School is officially back in session. On top of work and life in general, you’ve got to balance sports practice and after school activities. In the midst of hectic daily life, there isn’t always time to dedicate to preparing nutritious meals. There is no reason, however, to sacrifice taste and nutrition due to a busy schedule. 

Fish is a nutritious, easy, and tasty meal that is also incredibly versatile. Keep reading for 3 nutritious and quick meals for after school that your kids will actually want to eat. 

 

Whole Grain Fish Nuggets with Veggies 

Kids love finger food and anything in nugget form, so they’re a great way to pack protein and whole grains into one punch. These delicious morsels are sold oven ready, so all you have to do is preheat and throw them in for the correct amount of time. They pair great with dipping sauce such as tartar or ketchup and will have the kids going back for seconds. 

Due to their nutritional duality in both protein and grains, all you need to do is pair them with some form of veggie. Anything from carrots to broccoli will pair great with this meal and take only a few minutes to prepare. 

If your child has a big appetite, consider adding another form of grain on the side such as a whole wheat pasta or brown rice. Follow up with a fruit for dessert and you just made a quick, cost effective, tasty, and nutritious meal for your family! 

 

Batter Dipped Fish Tacos 

Taco night is a family favorite, to add a healthier spin on the traditional ground beef approach, opt for crispy batter dipped fish. Simply bake the fish for the indicated time. About 5 minutes before ready, put several tortillas in the oven to warm. 

For toppings, include any veggies you prefer, such as lettuce and tomatoes. Add some pre-shredded cheddar cheese or cotija cheese, and some sour cream to hit all the food groups! For extra hungry tummies pair with street corn, refried beans, or Spanish rice. 

 

Pasta with Salmon and Peas

Salmon can be one of the harder types of fish for parents to get their kids to eat. When paired with creamy pasta and fresh peas, however, even the pickiest eaters can’t refuse this meal. 
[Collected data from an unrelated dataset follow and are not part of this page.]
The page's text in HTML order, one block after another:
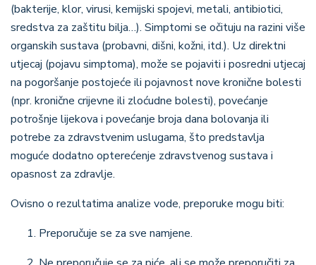
(bakterije, klor, virusi, kemijski spojevi, metali, antibiotici,
sredstva za zaštitu bilja…). Simptomi se očituju na razini više
organskih sustava (probavni, dišni, kožni, itd.). Uz direktni
utjecaj (pojavu simptoma), može se pojaviti i posredni utjecaj
na pogoršanje postojeće ili pojavnost nove kronične bolesti
(npr. kronične crijevne ili zloćudne bolesti), povećanje
potrošnje lijekova i povećanje broja dana bolovanja ili
potrebe za zdravstvenim uslugama, što predstavlja
moguće dodatno opterećenje zdravstvenog sustava i
opasnost za zdravlje.
Ovisno o rezultatima analize vode, preporuke mogu biti:
Preporučuje se za sve namjene.
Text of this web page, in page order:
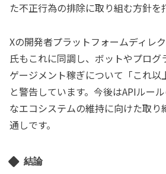
た不正行為の排除に取り組む方針を
Xの開発者プラットフォームディレ
氏もこれに同調し、ボットやプログ
ゲージメント稼ぎについて「これ以
と警告しています。今後はAPIルー
なエコシステムの維持に向けた取り
通しです。
結論
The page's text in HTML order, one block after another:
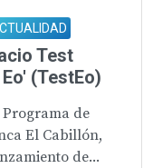
Test
(TestEo)
Programa de
El Cabillón,
de...
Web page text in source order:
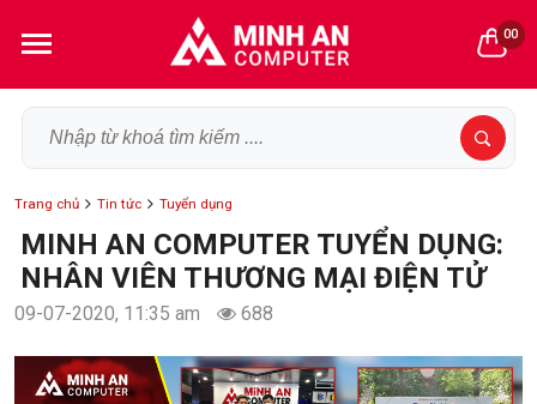
00
Trang chủ Tin tức Tuyển dụng
MINH AN COMPUTER TUYỂN DỤNG:
NHÂN VIÊN THƯƠNG MẠI ĐIỆN TỬ
09-07-2020, 11:35 am 688
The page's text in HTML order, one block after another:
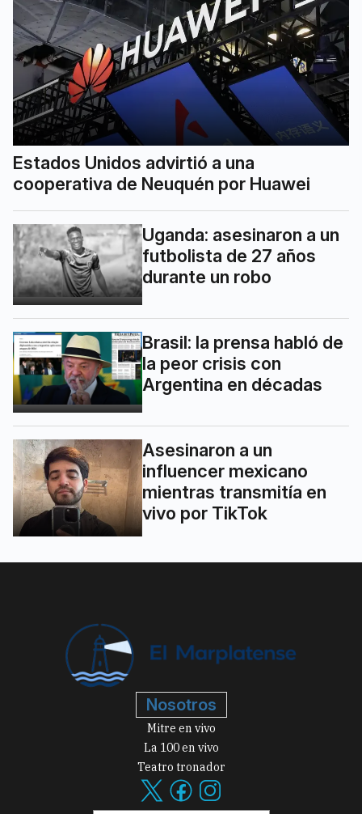
Estados Unidos advirtió a una
cooperativa de Neuquén por Huawei
Uganda: asesinaron a un
futbolista de 27 años
durante un robo
Brasil: la prensa habló de
la peor crisis con
Argentina en décadas
Asesinaron a un
influencer mexicano
mientras transmitía en
vivo por TikTok
Nosotros
Mitre en vivo
La 100 en vivo
Teatro tronador
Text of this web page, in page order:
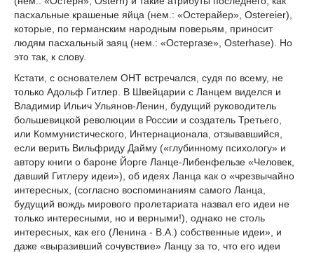
пасхальные крашеные яйца (нем.: «Остерайер», Ostereier),
которые, по германским народным поверьям, приносит
людям пасхальный заяц (нем.: «Остергазе», Osterhase). Но
это так, к слову.
Кстати, с основателем ОНТ встречался, судя по всему, не
только Адольф Гитлер. В Швейцарии с Ланцем виделся и
Владимир Ильич Ульянов-Ленин, будущий руководитель
большевицкой революции в России и создатель Третьего,
или Коммунистического, Интернационала, отзывавшийся,
если верить Вильфриду Дайму («глубинному психологу» и
автору книги о бароне Йорге Ланце-Либенфельзе «Человек,
давший Гитлеру идеи»), об идеях Ланца как о «чрезвычайно
интересных, (согласно воспоминаниям самого Ланца,
будущий вождь мирового пролетариата назвал его идеи не
только интересными, но и верными!), однако не столь
интересных, как его (Ленина - В.А.) собственные идеи», и
даже «выразивший сочувствие» Ланцу за то, что его идеи
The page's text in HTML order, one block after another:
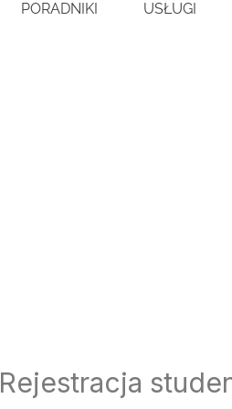
PORADNIKI USŁUGI
Rejestracja
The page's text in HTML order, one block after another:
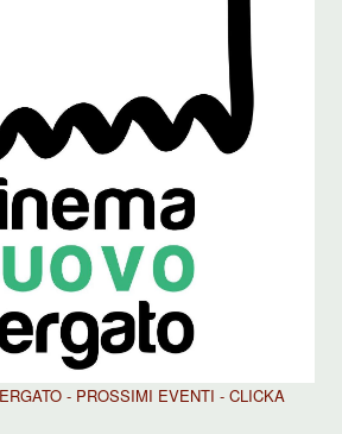
- PROSSIMI EVENTI - CLICKA
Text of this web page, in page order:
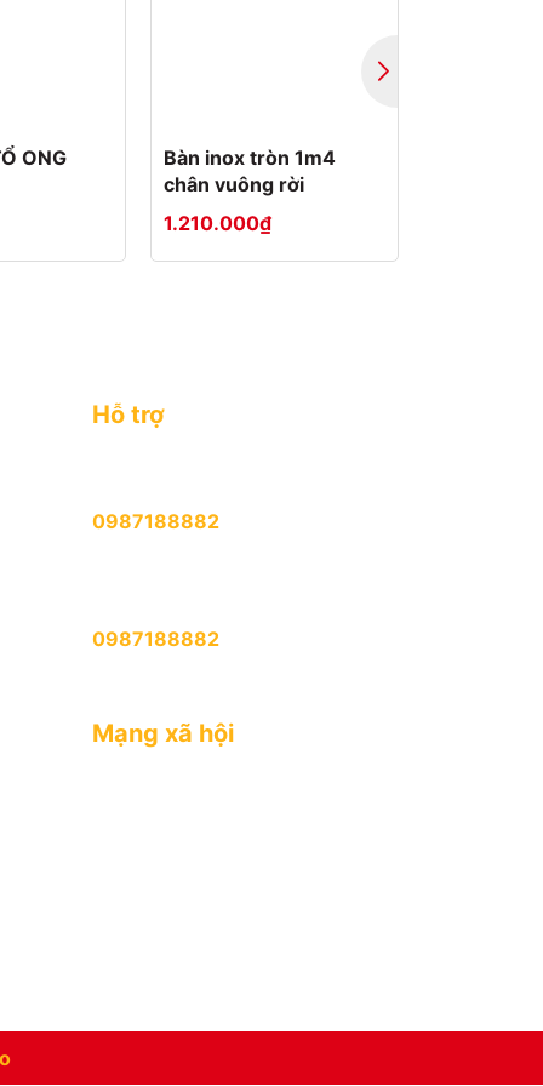
ONG
Bàn inox tròn 1m4
chân vuông rời
1.210.000₫
Hỗ trợ
0987188882
0987188882
Mạng xã hội
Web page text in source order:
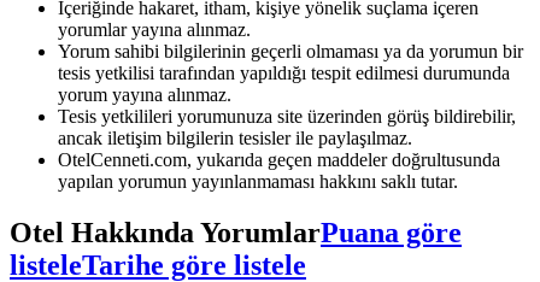
İçeriğinde hakaret, itham, kişiye yönelik suçlama içeren
yorumlar yayına alınmaz.
Yorum sahibi bilgilerinin geçerli olmaması ya da yorumun bir
tesis yetkilisi tarafından yapıldığı tespit edilmesi durumunda
yorum yayına alınmaz.
Tesis yetkilileri yorumunuza site üzerinden görüş bildirebilir,
ancak iletişim bilgilerin tesisler ile paylaşılmaz.
OtelCenneti.com, yukarıda geçen maddeler doğrultusunda
yapılan yorumun yayınlanmaması hakkını saklı tutar.
Otel Hakkında YorumlarPuana göre
listeleTarihe göre listele
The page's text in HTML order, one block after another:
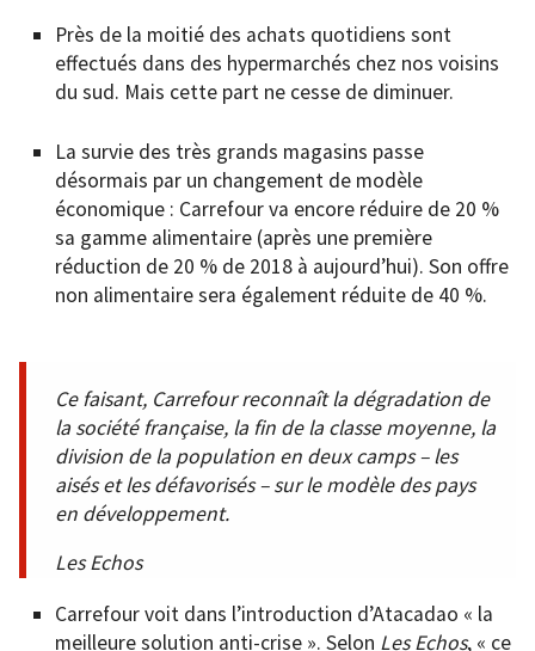
Près de la moitié des achats quotidiens sont
effectués dans des hypermarchés chez nos voisins
du sud. Mais cette part ne cesse de diminuer.
La survie des très grands magasins passe
désormais par un changement de modèle
économique : Carrefour va encore réduire de 20 %
sa gamme alimentaire (après une première
réduction de 20 % de 2018 à aujourd’hui). Son offre
non alimentaire sera également réduite de 40 %.
Ce faisant, Carrefour reconnaît la dégradation de
la société française, la fin de la classe moyenne, la
division de la population en deux camps – les
aisés et les défavorisés – sur le modèle des pays
en développement.
Les Echos
Carrefour voit dans l’introduction d’Atacadao « la
meilleure solution anti-crise ». Selon Les Echos, « ce
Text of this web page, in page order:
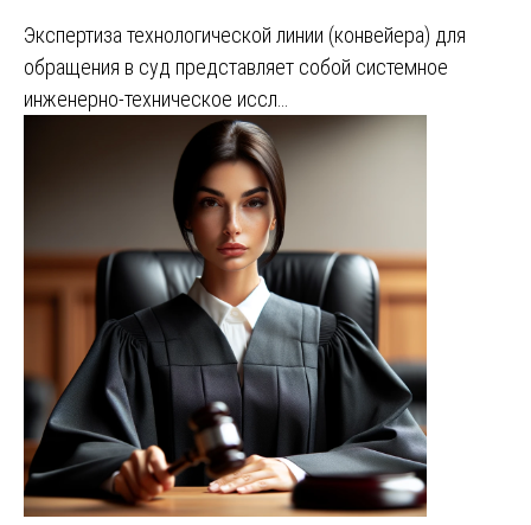
Экспертиза технологической линии (конвейера) для
обращения в суд представляет собой системное
инженерно-техническое иссл…
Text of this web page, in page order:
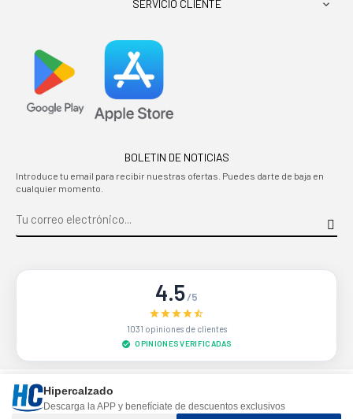
SERVICIO CLIENTE 
BOLETIN DE NOTICIAS
Introduce tu email para recibir nuestras ofertas. Puedes darte de baja en
cualquier momento.
4.5/5
1031 opiniones de clientes
OPINIONES VERIFICADAS
Sitio protegido por reCAPTCHA.
Hipercalzado
Descarga la APP y benefíciate de descuentos exclusivos
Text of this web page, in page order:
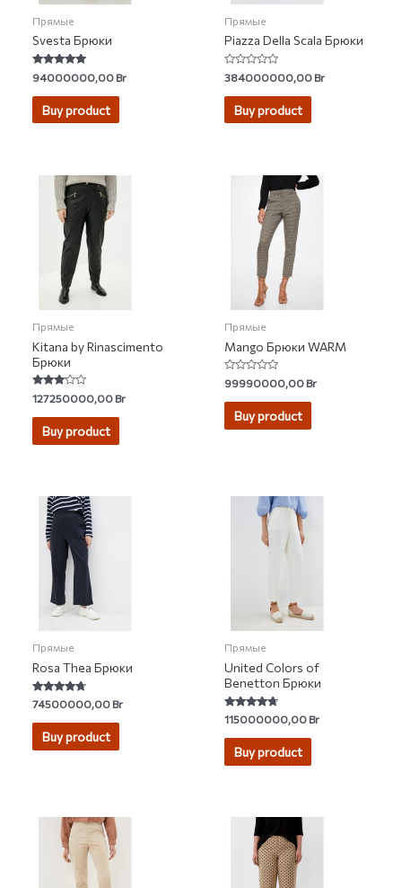
Прямые
Svesta Брюки
Rated
5.00
out of 5
94000000,00Br
Buy product
Прямые
Piazza Della Scala Брюки
Rated
0
out
384000000,00Br
Buy product
Прямые
Kitana by Rinascimento
Брюки
Rated
3.00
out of 5
127250000,00Br
Buy product
Прямые
Mango Брюки WARM
Rated
0
out
99990000,00Br
Buy product
Прямые
Rosa Thea Брюки
Rated
4.45
out of 5
74500000,00Br
Buy product
Прямые
United Colors of
Benetton Брюки
Rated
4.50
out of 5
115000000,00Br
Buy product
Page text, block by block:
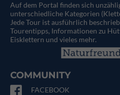
Auf dem Portal finden sich
unterschiedliche Kategorien
Jede Tour ist ausführlich
Tourentipps, Informationen zu
Eisklettern und vieles mehr.
COMMUNITY
FACEBOOK
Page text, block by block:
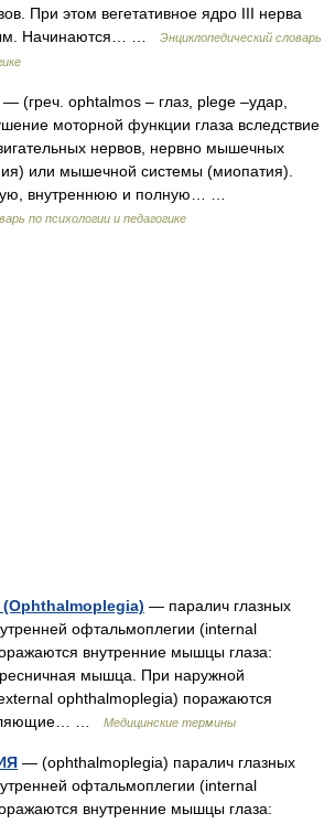
При этом вегетативное ядро III нерва
Начинаются… …
Энциклопедический словарь
— (греч. ophtalmos – глаз, plege –удар,
моторной функции глаза вследствие
нервов, нервно мышечных
или мышечной системы (миопатия).
внутреннюю и полную… …
по психологии и педагогике
— паралич глазных
офтальмоплегии (internal
внутренние мышцы глаза:
мышца. При наружной
ophthalmoplegia) поражаются
…
Медицинские термины
— (ophthalmoplegia) паралич глазных
офтальмоплегии (internal
внутренние мышцы глаза:
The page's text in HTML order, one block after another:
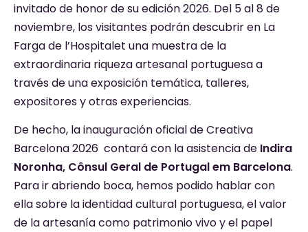
invitado de honor de su edición 2026. Del 5 al 8 de
noviembre, los visitantes podrán descubrir en La
Farga de l’Hospitalet una muestra de la
extraordinaria riqueza artesanal portuguesa a
través de una exposición temática, talleres,
expositores y otras experiencias.
De hecho, la inauguración oficial de Creativa
Barcelona 2026 contará con la asistencia de Indira
Noronha, Cônsul Geral de Portugal em Barcelona.
Para ir abriendo boca, hemos podido hablar con
ella sobre la identidad cultural portuguesa, el valor
de la artesanía como patrimonio vivo y el papel
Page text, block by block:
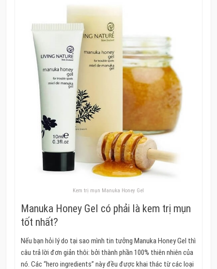
Kem trị mụn Manuka Honey Gel
Manuka Honey Gel có phải là kem trị mụn
tốt nhất?
Nếu bạn hỏi lý do tại sao mình tin tưởng Manuka Honey Gel thì
câu trả lời đơn giản thôi: bởi thành phần 100% thiên nhiên của
nó. Các “hero ingredients” này đều được khai thác từ các loại
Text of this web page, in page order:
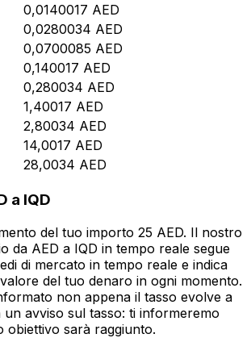
0,0140017 AED
0,0280034 AED
0,0700085 AED
0,140017 AED
0,280034 AED
1,40017 AED
2,80034 AED
14,0017 AED
28,0034 AED
a IQD
del tuo importo 25 AED. Il nostro
da AED a IQD in tempo reale segue
di mercato in tempo reale e indica
del tuo denaro in ogni momento.
non appena il tasso evolve a
avviso sul tasso: ti informeremo
obiettivo sarà raggiunto.

Begin by grilling some salmon portions on the stovetop, at the same time put a pot of water to boil. This meal is completely customizable so feel free to choose whatever form of pasta you prefer and cook the amount that will adequately feed your family. 

Once the pasta is cooked and the salmon is grilled, combine and add your favorite type of creamy pasta sauce– this could be anything from alfredo to plain old butter, and some steamed peas. For an extra something add some shaved parmesan cheese on top. This meal checks all the food groups and will have tummies feeling full and warm all night long. 

You don’t have to sacrifice taste and nutrition on busy school nights, incorporating versatile foods such as fish allow you the time and flexibility you need to still make delicious and healthy meals your family can afford.